■ What is expected
Each line of the records has to be copied exactly, though the pictures must be left out.

___ Material for this exercise ___

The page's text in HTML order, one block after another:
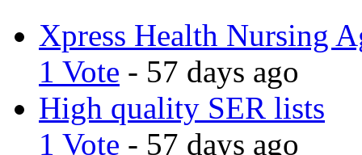
Xpress Health Nursing
1 Vote - 57 days ago
High quality SER lists
1 Vote - 57 days ago
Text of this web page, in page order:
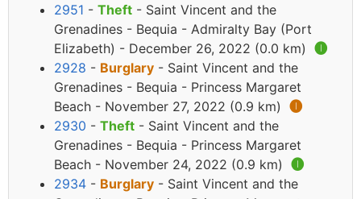
2951 - Theft - Saint Vincent and the
Grenadines - Bequia - Admiralty Bay (Port
Elizabeth) - December 26, 2022 (0.0 km) 🅘
2928 - Burglary - Saint Vincent and the
Grenadines - Bequia - Princess Margaret
Beach - November 27, 2022 (0.9 km) 🅘
2930 - Theft - Saint Vincent and the
Grenadines - Bequia - Princess Margaret
Beach - November 24, 2022 (0.9 km) 🅘
2934 - Burglary - Saint Vincent and the
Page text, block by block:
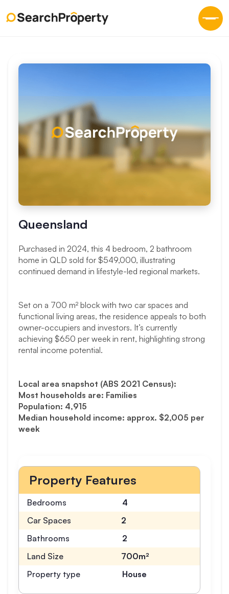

___

■ Written reply
The page's text in HTML order, one block after another:
Xpress Health Nursing
1 Vote - 57 days ago
High quality SER lists
1 Vote - 57 days ago
Text of this web page, in page order:
2951 - Theft - Saint Vincent and the
Grenadines - Bequia - Admiralty Bay (Port
Elizabeth) - December 26, 2022 (0.0 km) 🅘
2928 - Burglary - Saint Vincent and the
Grenadines - Bequia - Princess Margaret
Beach - November 27, 2022 (0.9 km) 🅘
2930 - Theft - Saint Vincent and the
Grenadines - Bequia - Princess Margaret
Beach - November 24, 2022 (0.9 km) 🅘
2934 - Burglary - Saint Vincent and the
Page text, block by block:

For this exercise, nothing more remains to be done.